よく見るとおなかの辺りに何カ所か、小さくて丸いカサカサした感じのところがある。

「成長とともにいつの間にか治ってしまうかもしれませんが、一生薬を飲み続けることになる可能性もあると獣医から言われています。それでもこの子を大切にしていただけますか?」

「もちろん大切にします。その皮膚炎以外にももしこの子に何かあったとき、必ず最適な治療を受けさせます」

この子は家族になるんだからみんなで絶対幸せにするよ、ってお父さんが言ってくれた。

ペット保険の説明も聞いて、お父さんが全部手続きをしてくれて、2週間後にお迎えにくることになった。

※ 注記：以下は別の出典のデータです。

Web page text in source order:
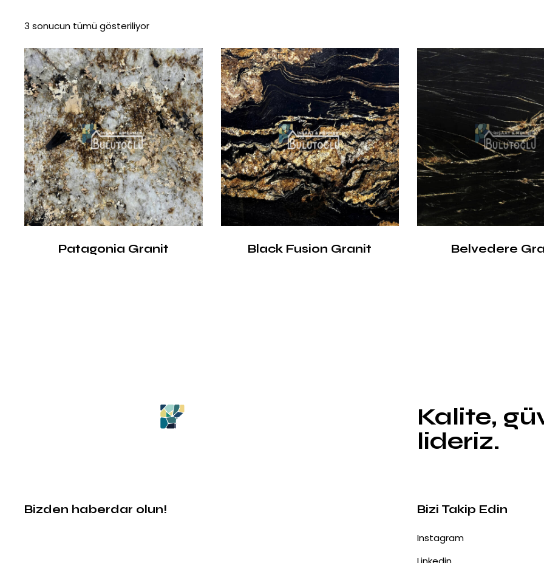
3 sonucun tümü gösteriliyor
Patagonia Granit Black Fusion Granit Belvedere
Kalite,
lideriz.
Bizden haberdar olun! Bizi Takip Edin
Instagram
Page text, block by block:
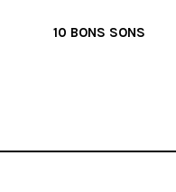
10 BONS SONS
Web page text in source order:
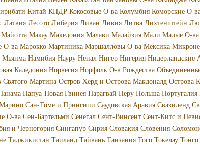
Китай КНДР Кокосовые О-ва Колумбия Коморские О-
Латвия Лесото Либерия Ливан Ливия Литва Лихтенштейн
Майотта Макау Македония Малави Малайзия Мали Малые О-
О-ва Марокко Мартиника Маршалловы О-ва Мексика
Мьянма Намибия Науру Непал Нигер Нигерия Нидерландские
Каледония Норвегия Норфолк О-в Рождества
Святого Мартина Остров Херд и Острова Макдоналд Острова
Папуа-Новая Гвинея Парагвай Перу Польша Португалия
Сан-Томе и Принсипи Саудовская Аравия Свазиленд
О-ва Сен-Бартельми Сенегал Сент-Винсент Сент-Китс и
и Черногория Сингапур Сирия Словакия Словения
Таджикистан Таиланд Тайвань Танзания Того Токелау Тонго
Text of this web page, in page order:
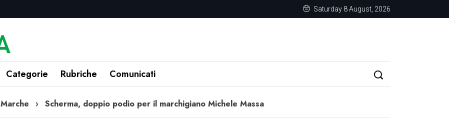
Saturday 8 August, 2026
Categorie Rubriche Comunicati
Marche › Scherma, doppio podio per il marchigiano Michele Massa
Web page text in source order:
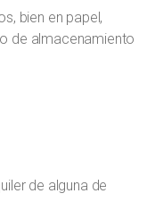
bien en papel,
de almacenamiento
de alguna de
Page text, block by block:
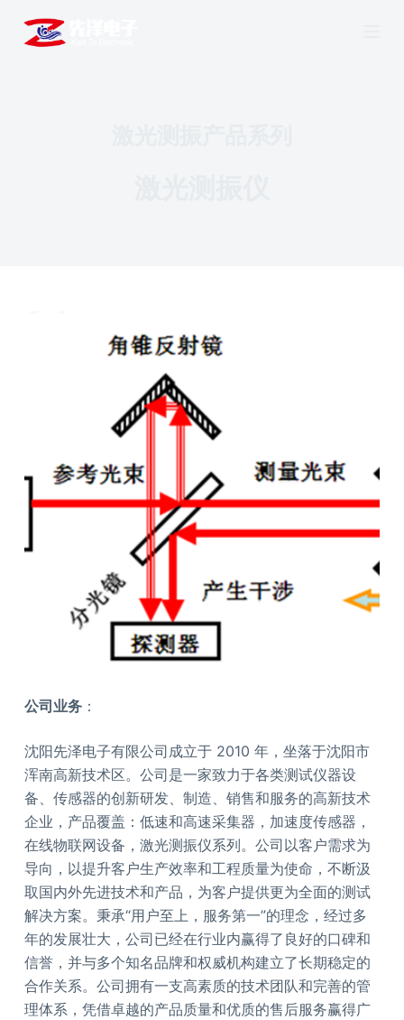
跳
过
公司业务：
沈阳先泽电子有限公司成立于 2010 年，坐落于沈阳市
浑南高新技术区。公司是一家致力于各类测试仪器设
备、传感器的创新研发、制造、销售和服务的高新技术
企业，产品覆盖：低速和高速采集器，加速度传感器，
在线物联网设备，激光测振仪系列。公司以客户需求为
导向，以提升客户生产效率和工程质量为使命，不断汲
取国内外先进技术和产品，为客户提供更为全面的测试
解决方案。秉承“用户至上，服务第一”的理念，经过多
年的发展壮大，公司已经在行业内赢得了良好的口碑和
信誉，并与多个知名品牌和权威机构建立了长期稳定的
合作关系。公司拥有一支高素质的技术团队和完善的管
理体系，凭借卓越的产品质量和优质的售后服务赢得广
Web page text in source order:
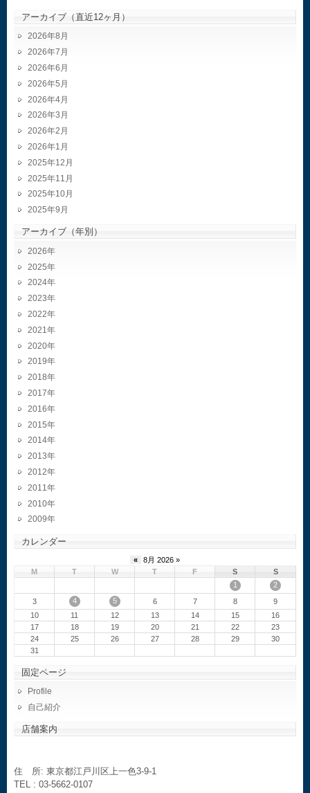
アーカイブ（直近12ヶ月）
2026年8月
2026年7月
2026年6月
2026年5月
2026年4月
2026年3月
2026年2月
2026年1月
2025年12月
2025年11月
2025年10月
2025年9月
アーカイブ（年別）
2026
2025
2024
2023
2022
2021
2020
2019
2018
2017
2016
2015
2014
2013
2012
2011
2010
2009
カレンダー
«
8月 2026 »
M
T W T F S
S
1
2
3
4 5 6 7 8
9
10
11 12 13 14 15
16
17
18 19 20 21 22
23
24
25 26 27 28 29
30
31
固定ページ
Profile
自己紹介
店舗案内
住 所: 東京都江戸川区上一色3-9-1
TEL : 03-5662-0107
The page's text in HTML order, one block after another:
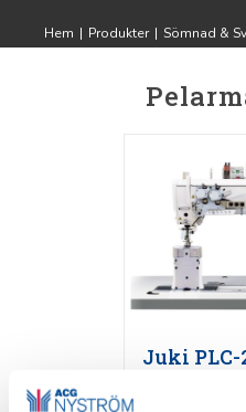
Hem | Produkter | Sömnad &
Juki PLC-
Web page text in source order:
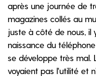
après une journée de
magazines collés au
juste à côté de nous, il
naissance du
se développe très mal.
voyaient pas l'utilité et
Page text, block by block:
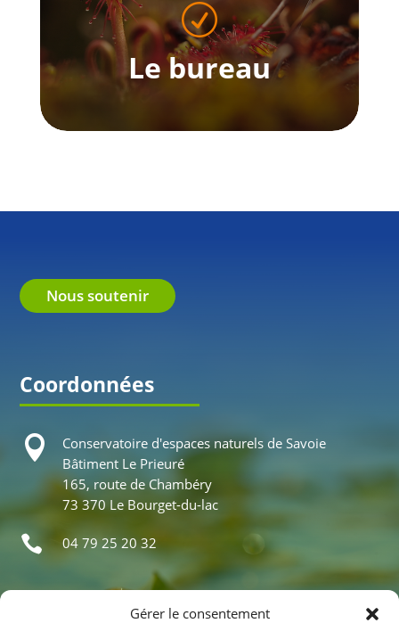
Gérer le consentement
R
Le bureau
Le bureau
Coordonnées

Conservatoire d'espaces naturels de Savoie
Bâtiment Le Prieuré
165, route de Chambéry
73 370 Le Bourget-du-lac
04 79 25 20 32
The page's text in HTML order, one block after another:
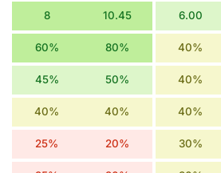
6.00
10.45
8
40%
80%
60%
40%
50%
45%
40%
40%
40%
30%
20%
25%
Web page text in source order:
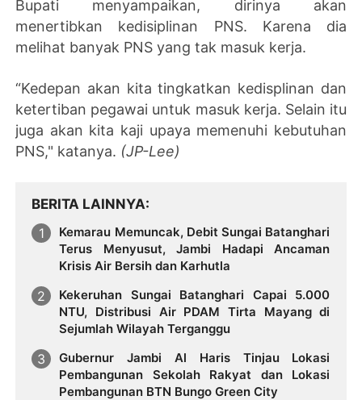
Bupati menyampaikan, dirinya akan
menertibkan kedisiplinan PNS. Karena dia
melihat banyak PNS yang tak masuk kerja.
“Kedepan akan kita tingkatkan kedisplinan dan
ketertiban pegawai untuk masuk kerja. Selain itu
juga akan kita kaji upaya memenuhi kebutuhan
PNS," katanya. (JP-Lee)
BERITA LAINNYA
Kemarau Memuncak, Debit Sungai Batanghari
Terus Menyusut, Jambi Hadapi Ancaman
Krisis Air Bersih dan Karhutla
Kekeruhan Sungai Batanghari Capai 5.000
NTU, Distribusi Air PDAM Tirta Mayang di
Sejumlah Wilayah Terganggu
Gubernur Jambi Al Haris Tinjau Lokasi
Pembangunan Sekolah Rakyat dan Lokasi
Pembangunan BTN Bungo Green City
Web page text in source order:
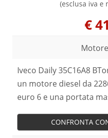
(esclusa iva e
€
Iveco Daily 35C16A8
un motore diesel da
euro 6 e una portata
CONFRONTA
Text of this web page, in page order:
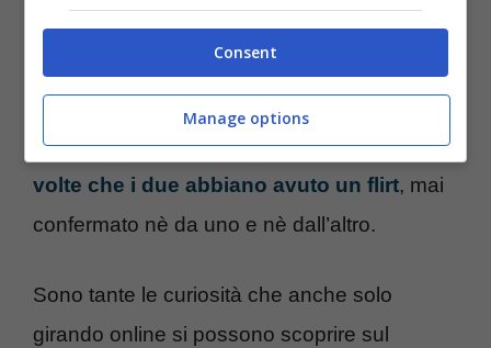
“Rockpolitik”, “Dormi amore la situazione non
è buona”, “…Adriano” e “Due guerrieri
innamorati”. Per via della sua collaborazione
su diversi set conOrnella Muti si è detto più
volte che i due abbiano avuto un flirt, mai
confermato nè da uno e nè dall’altro.
Sono tante le curiosità che anche solo
girando online si possono scoprire sul
Consent
Manage options
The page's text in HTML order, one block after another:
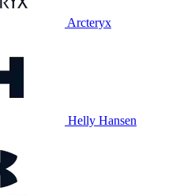
Arcteryx
Helly Hansen
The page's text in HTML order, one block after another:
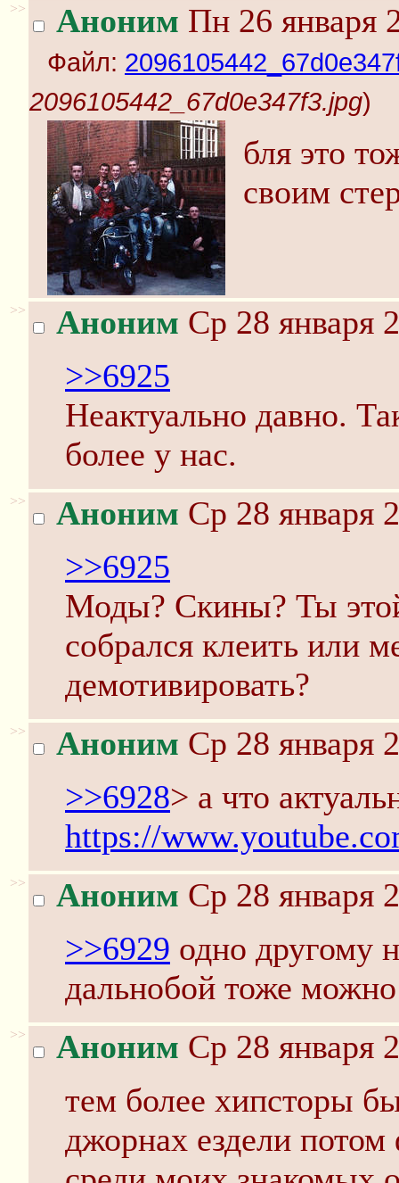
>> Аноним Пн 26 января
Файл:
2096105442_67d0e347f3.jpg)
бля это
своим
>> Аноним Ср 28 января
>>6925
Неактуально давно.
более у нас.
>> Аноним Ср 28 января
>>6925
Моды? Скины? Ты
собрался клеить или
демотивировать?
>> Аноним Ср 28 января
>>6928> а что
https://
>> Аноним Ср 28 января
>>6929 одно другому
дальнобой тоже
>> Аноним Ср 28 января
тем более хипсторы
джорнах ездели

「お迎えの日までにこの子のお名前を決めてきてくださいね」

お姉さんにそう言われたけど、ぼくはもう決めている。この子の瞳を見たときに頭に浮かんだんだ。


「ちゃんとお迎えにくるから、そんなに寂しそうな顔しないでよ」

うるうるの瞳で見つめられるとぼくも寂しくなっちゃうけど、会えなくなるわけじゃない。この子はぼくたちの家族になるんだ。

今日はケージやベッド、この子のために必要なもの一式と、おいしそうな豚肉とケーキを買って帰った。


お母さんがカレーを作ってくれているあいだ、お父さんと一緒にあの子が安全に動き回れるように部屋の模様替えをし、ケージを置くための準備をした。


「奏太、お誕生日おめでとう。やっと家でお祝いできたわね」

「ありがとう。来年もその次もずっと家で誕生日を迎えられるように、ぼくがんばるよ」

「無理せず少しずつでいいんだからな。では、かんぱーい!」

やっぱりお母さんのご飯が1番だ。おいしいご飯を食べて笑っていられるのは、とても幸せなことだと思う。


翌日、ぼくは熱を出して寝込んでしまった。ちょっと動きすぎて疲れたみたいだ。